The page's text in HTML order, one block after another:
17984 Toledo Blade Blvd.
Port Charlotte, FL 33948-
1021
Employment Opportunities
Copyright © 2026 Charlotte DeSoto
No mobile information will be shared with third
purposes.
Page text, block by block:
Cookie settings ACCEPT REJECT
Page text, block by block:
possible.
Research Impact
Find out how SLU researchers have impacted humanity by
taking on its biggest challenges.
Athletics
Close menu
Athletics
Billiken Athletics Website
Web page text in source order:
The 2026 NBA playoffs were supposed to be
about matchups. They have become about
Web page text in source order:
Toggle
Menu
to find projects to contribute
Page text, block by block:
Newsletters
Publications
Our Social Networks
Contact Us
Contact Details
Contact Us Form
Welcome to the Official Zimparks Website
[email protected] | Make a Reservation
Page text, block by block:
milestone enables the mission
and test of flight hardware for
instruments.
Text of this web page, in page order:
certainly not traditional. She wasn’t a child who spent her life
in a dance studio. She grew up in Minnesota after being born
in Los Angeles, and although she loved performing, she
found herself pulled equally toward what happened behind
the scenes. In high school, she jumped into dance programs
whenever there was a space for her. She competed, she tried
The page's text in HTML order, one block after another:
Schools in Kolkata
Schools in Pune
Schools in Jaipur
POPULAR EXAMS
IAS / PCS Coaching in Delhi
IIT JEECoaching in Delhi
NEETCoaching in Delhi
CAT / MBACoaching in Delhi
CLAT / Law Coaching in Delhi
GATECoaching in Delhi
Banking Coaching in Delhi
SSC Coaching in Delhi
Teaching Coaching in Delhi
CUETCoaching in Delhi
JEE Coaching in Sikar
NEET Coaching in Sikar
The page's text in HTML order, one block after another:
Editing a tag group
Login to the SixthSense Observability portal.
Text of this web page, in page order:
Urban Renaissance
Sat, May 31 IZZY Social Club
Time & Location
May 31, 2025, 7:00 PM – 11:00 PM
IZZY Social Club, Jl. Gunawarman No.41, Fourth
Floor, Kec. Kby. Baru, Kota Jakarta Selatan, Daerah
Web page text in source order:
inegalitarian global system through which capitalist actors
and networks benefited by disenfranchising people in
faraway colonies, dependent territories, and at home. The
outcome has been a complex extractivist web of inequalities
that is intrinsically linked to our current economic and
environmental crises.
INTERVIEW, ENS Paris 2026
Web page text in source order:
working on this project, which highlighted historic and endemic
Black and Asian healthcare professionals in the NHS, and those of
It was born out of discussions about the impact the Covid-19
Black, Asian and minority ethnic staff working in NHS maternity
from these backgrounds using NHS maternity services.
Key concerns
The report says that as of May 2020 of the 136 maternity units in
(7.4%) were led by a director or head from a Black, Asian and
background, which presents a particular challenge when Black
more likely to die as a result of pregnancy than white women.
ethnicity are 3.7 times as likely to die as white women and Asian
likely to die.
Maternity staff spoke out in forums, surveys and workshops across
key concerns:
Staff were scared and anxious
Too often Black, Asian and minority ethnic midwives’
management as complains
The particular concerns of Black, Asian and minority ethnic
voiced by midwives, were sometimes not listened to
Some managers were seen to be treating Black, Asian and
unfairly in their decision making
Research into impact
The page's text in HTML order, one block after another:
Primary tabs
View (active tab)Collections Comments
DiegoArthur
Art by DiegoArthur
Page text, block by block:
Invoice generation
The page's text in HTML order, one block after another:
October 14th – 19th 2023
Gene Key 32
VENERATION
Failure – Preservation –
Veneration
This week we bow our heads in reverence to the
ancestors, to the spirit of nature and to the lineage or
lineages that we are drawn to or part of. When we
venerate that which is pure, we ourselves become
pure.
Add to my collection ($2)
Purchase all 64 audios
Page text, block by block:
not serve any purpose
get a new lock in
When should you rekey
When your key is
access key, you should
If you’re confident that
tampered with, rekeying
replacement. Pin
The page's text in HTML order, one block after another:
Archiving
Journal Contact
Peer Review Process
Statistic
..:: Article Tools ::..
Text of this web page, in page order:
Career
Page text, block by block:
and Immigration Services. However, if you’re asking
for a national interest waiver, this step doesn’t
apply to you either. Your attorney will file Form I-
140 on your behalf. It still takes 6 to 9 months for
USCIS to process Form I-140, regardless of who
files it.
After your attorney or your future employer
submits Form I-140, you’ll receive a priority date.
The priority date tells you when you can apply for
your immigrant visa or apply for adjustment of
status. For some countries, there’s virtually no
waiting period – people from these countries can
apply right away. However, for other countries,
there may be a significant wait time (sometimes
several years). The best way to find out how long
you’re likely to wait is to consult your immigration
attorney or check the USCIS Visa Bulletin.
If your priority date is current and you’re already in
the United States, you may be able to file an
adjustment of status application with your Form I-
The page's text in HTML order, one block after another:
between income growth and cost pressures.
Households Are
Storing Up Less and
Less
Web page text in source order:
++++++++++
Task details -> Retype the data. Keep every word as it stands.

Task result ->
The page's text in HTML order, one block after another:
17984 Toledo Blade Blvd.
Port Charlotte, FL 33948-
1021
Employment Opportunities
Copyright © 2026 Charlotte DeSoto
No mobile information will be shared with third
purposes.
Page text, block by block:
Cookie settings ACCEPT REJECT
Page text, block by block:
possible.
Research Impact
Find out how SLU researchers have impacted humanity by
taking on its biggest challenges.
Athletics
Close menu
Athletics
Billiken Athletics Website
Web page text in source order:
The 2026 NBA playoffs were supposed to be
about matchups. They have become about
Web page text in source order:
Toggle
Menu
to find projects to contribute
Page text, block by block:
Newsletters
Publications
Our Social Networks
Contact Us
Contact Details
Contact Us Form
Welcome to the Official Zimparks Website
[email protected] | Make a Reservation
Page text, block by block:
milestone enables the mission
and test of flight hardware for
instruments.
Text of this web page, in page order:
certainly not traditional. She wasn’t a child who spent her life
in a dance studio. She grew up in Minnesota after being born
in Los Angeles, and although she loved performing, she
found herself pulled equally toward what happened behind
the scenes. In high school, she jumped into dance programs
whenever there was a space for her. She competed, she tried
The page's text in HTML order, one block after another:
Schools in Kolkata
Schools in Pune
Schools in Jaipur
POPULAR EXAMS
IAS / PCS Coaching in Delhi
IIT JEECoaching in Delhi
NEETCoaching in Delhi
CAT / MBACoaching in Delhi
CLAT / Law Coaching in Delhi
GATECoaching in Delhi
Banking Coaching in Delhi
SSC Coaching in Delhi
Teaching Coaching in Delhi
CUETCoaching in Delhi
JEE Coaching in Sikar
NEET Coaching in Sikar
The page's text in HTML order, one block after another:
Editing a tag group
Login to the SixthSense Observability portal.
Text of this web page, in page order:
Urban Renaissance
Sat, May 31 IZZY Social Club
Time & Location
May 31, 2025, 7:00 PM – 11:00 PM
IZZY Social Club, Jl. Gunawarman No.41, Fourth
Floor, Kec. Kby. Baru, Kota Jakarta Selatan, Daerah
Web page text in source order:
inegalitarian global system through which capitalist actors
and networks benefited by disenfranchising people in
faraway colonies, dependent territories, and at home. The
outcome has been a complex extractivist web of inequalities
that is intrinsically linked to our current economic and
environmental crises.
INTERVIEW, ENS Paris 2026
Web page text in source order:
working on this project, which highlighted historic and endemic
Black and Asian healthcare professionals in the NHS, and those of
It was born out of discussions about the impact the Covid-19
Black, Asian and minority ethnic staff working in NHS maternity
from these backgrounds using NHS maternity services.
Key concerns
The report says that as of May 2020 of the 136 maternity units in
(7.4%) were led by a director or head from a Black, Asian and
background, which presents a particular challenge when Black
more likely to die as a result of pregnancy than white women.
ethnicity are 3.7 times as likely to die as white women and Asian
likely to die.
Maternity staff spoke out in forums, surveys and workshops across
key concerns:
Staff were scared and anxious
Too often Black, Asian and minority ethnic midwives’
management as complains
The particular concerns of Black, Asian and minority ethnic
voiced by midwives, were sometimes not listened to
Some managers were seen to be treating Black, Asian and
unfairly in their decision making
Research into impact
The page's text in HTML order, one block after another:
Primary tabs
View (active tab)Collections Comments
DiegoArthur
Art by DiegoArthur
Page text, block by block:
Invoice generation
The page's text in HTML order, one block after another:
October 14th – 19th 2023
Gene Key 32
VENERATION
Failure – Preservation –
Veneration
This week we bow our heads in reverence to the
ancestors, to the spirit of nature and to the lineage or
lineages that we are drawn to or part of. When we
venerate that which is pure, we ourselves become
pure.
Add to my collection ($2)
Purchase all 64 audios
Page text, block by block:
not serve any purpose
get a new lock in
When should you rekey
When your key is
access key, you should
If you’re confident that
tampered with, rekeying
replacement. Pin
The page's text in HTML order, one block after another:
Archiving
Journal Contact
Peer Review Process
Statistic
..:: Article Tools ::..
Text of this web page, in page order:
Career
Page text, block by block:
and Immigration Services. However, if you’re asking
for a national interest waiver, this step doesn’t
apply to you either. Your attorney will file Form I-
140 on your behalf. It still takes 6 to 9 months for
USCIS to process Form I-140, regardless of who
files it.
After your attorney or your future employer
submits Form I-140, you’ll receive a priority date.
The priority date tells you when you can apply for
your immigrant visa or apply for adjustment of
status. For some countries, there’s virtually no
waiting period – people from these countries can
apply right away. However, for other countries,
there may be a significant wait time (sometimes
several years). The best way to find out how long
you’re likely to wait is to consult your immigration
attorney or check the USCIS Visa Bulletin.
If your priority date is current and you’re already in
the United States, you may be able to file an
adjustment of status application with your Form I-
The page's text in HTML order, one block after another:
between income growth and cost pressures.
Households Are
Storing Up Less and
Less
Web page text in source order:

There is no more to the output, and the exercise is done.